Supporters of Iraqi Shiite cleric Moqtada al-Sadr celebrate in Baghdad's Tahrir square on October 11, 2021. Photo: Ahmad al-Rubaye/AFP

ERBIL, Kurdistan Region - Shiite cleric Muqtada al-Sadr on Monday claimed victory in Iraq’s parliamentary election and, striking a nationalist tone, warned foreign countries not to interfere in the process of forming the government.

“Thank God who has blessed his largest bloc with reform, a bloc that is neither Eastern nor Western, but Iraqi,” Sadr said in a televised address on Monday night.

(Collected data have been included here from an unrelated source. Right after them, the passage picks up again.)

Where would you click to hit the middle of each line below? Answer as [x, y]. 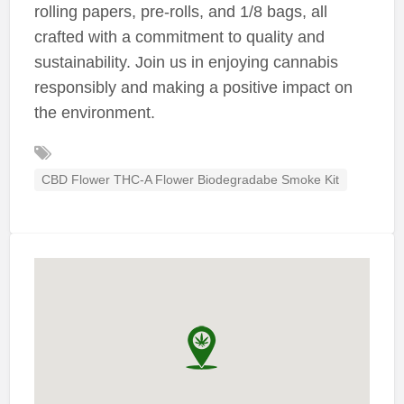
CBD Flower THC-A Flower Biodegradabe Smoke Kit [191, 179]
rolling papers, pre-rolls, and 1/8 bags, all [180, 11]
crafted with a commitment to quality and [179, 37]
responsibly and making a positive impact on [193, 87]
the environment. [94, 112]
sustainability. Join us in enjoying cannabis [186, 62]
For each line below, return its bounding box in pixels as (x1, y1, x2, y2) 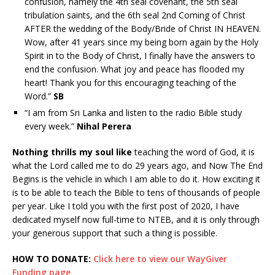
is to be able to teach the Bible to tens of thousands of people (12, 186, 260, 198)
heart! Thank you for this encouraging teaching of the (25, 76, 236, 88)
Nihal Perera (77, 120, 131, 132)
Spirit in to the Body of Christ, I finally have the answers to (25, 49, 255, 61)
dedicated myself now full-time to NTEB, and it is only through (12, 213, 260, 225)
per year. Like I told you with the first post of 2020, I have (12, 199, 239, 212)
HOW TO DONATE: (12, 252, 93, 265)
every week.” (25, 120, 77, 132)

Preliminary results showed Sadr’s movement leading by a large margin, securing over 70 seats in the parliament. The election was marred by a record-low turnout as voters and parties boycotted, citing concerns of fraud and disillusionment with the political system and politicians seen as corrupt. 

Sadr sent strong messages to the international community and Iranian-backed militias that operate outside of government control.  

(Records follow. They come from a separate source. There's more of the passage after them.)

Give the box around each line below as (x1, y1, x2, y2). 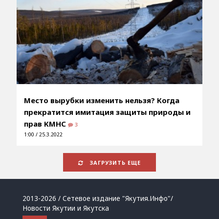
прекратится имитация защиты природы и (23, 107, 191, 117)
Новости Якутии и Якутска (22, 203, 109, 213)
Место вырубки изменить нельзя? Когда (23, 95, 179, 105)
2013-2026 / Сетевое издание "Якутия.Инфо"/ (22, 194, 174, 203)
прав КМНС (23, 118, 68, 129)
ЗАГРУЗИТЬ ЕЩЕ (88, 158, 141, 166)
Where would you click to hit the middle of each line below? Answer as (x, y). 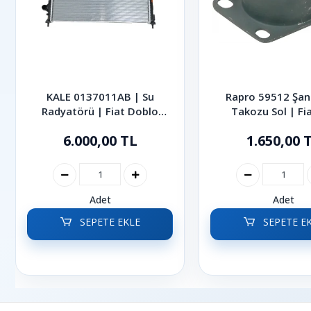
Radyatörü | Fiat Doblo (100, 111)
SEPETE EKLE (108, 222)
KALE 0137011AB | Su (100, 96)
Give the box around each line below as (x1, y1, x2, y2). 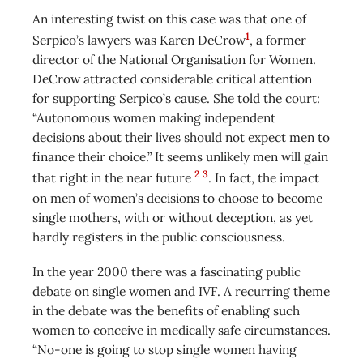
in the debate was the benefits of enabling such (32, 301, 300, 318)
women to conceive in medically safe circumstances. (32, 321, 331, 338)
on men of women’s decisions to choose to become (32, 189, 322, 206)
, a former (250, 32, 306, 49)
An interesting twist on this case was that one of (32, 11, 306, 28)
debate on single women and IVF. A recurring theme (32, 282, 330, 299)
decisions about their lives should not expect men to (32, 129, 330, 146)
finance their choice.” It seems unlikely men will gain (32, 148, 328, 165)
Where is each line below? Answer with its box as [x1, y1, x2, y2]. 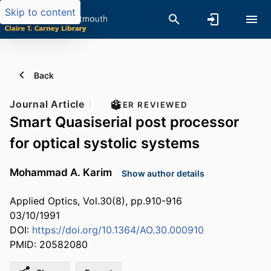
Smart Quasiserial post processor [10, 113, 239, 131]
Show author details [122, 168, 204, 178]
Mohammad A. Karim [10, 165, 112, 178]
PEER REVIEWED [111, 100, 188, 109]
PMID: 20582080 [10, 238, 88, 251]
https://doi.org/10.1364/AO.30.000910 [32, 224, 204, 237]
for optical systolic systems [10, 134, 200, 152]
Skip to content [5, 6, 76, 18]

“All embassies are welcomed as long as they do not interfere in Iraqi affairs and the formation of the government. If they interfere we will have a diplomatic response or even a popular response,” he said.

The United States and Iran compete for strategic influence in Iraq. For years Sadr has been on the frontlines, calling on Western powers to leave Iraq. He has also now turned his eye towards Iranian-backed militias opposed to Western and especially American presence in the country. 

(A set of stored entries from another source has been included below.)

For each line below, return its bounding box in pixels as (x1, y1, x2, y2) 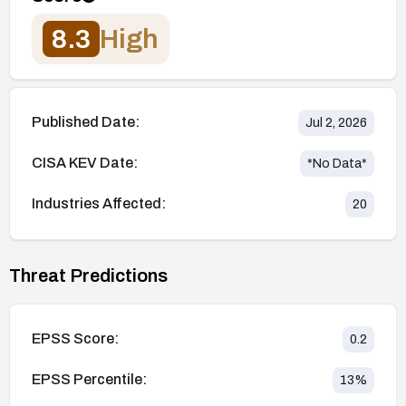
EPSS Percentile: (32, 372, 147, 388)
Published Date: (32, 114, 140, 130)
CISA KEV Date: (32, 155, 138, 171)
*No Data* (307, 156, 367, 170)
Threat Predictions (9, 265, 168, 285)
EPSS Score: (32, 331, 119, 347)
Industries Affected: (32, 196, 166, 212)
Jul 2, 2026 (305, 115, 367, 130)

“From now on, all arms should be in the hands of the state, and its use outside of that should be forbidden, even for those who call themselves the resistance,” he said, referring to the militias.

The populist cleric, who earlier this year withdrew from the election, throwing the whole process into doubt until he was enticed back into the race, will now be the main force in the formation of the government and has started giving out promises to the people.

“All corrupt people will be punished wherever they are,” Sadr said.

Members of his bloc, however, have been linked to corruption and ineptitude. Former health minister Hassan al-Tamimi was forced to resign after deadly hospital fires in Baghdad and Nasiriyah earlier this year, blamed on the ministry’s negligence.

Sadr also promised to fix some of Iraq’s financial problems.

“We will work on increasing the value of the Iraqi dinar against the value of international currencies,” he said.

He had previously expressed his concern over the parliamentary decision in December to devalue the dinar. “The Central Bank and all other banks are prisoners of corruption and the corrupt. The government and parliament must seek specialized methods to end this and liberalize it immediately,” he tweeted at the time. 

Sadr led the largest bloc in the outgoing parliament. In the 2018 election, his Sairoon alliance, a coalition of Sadrists, the communist party, and some smaller groups, secured 54 seats.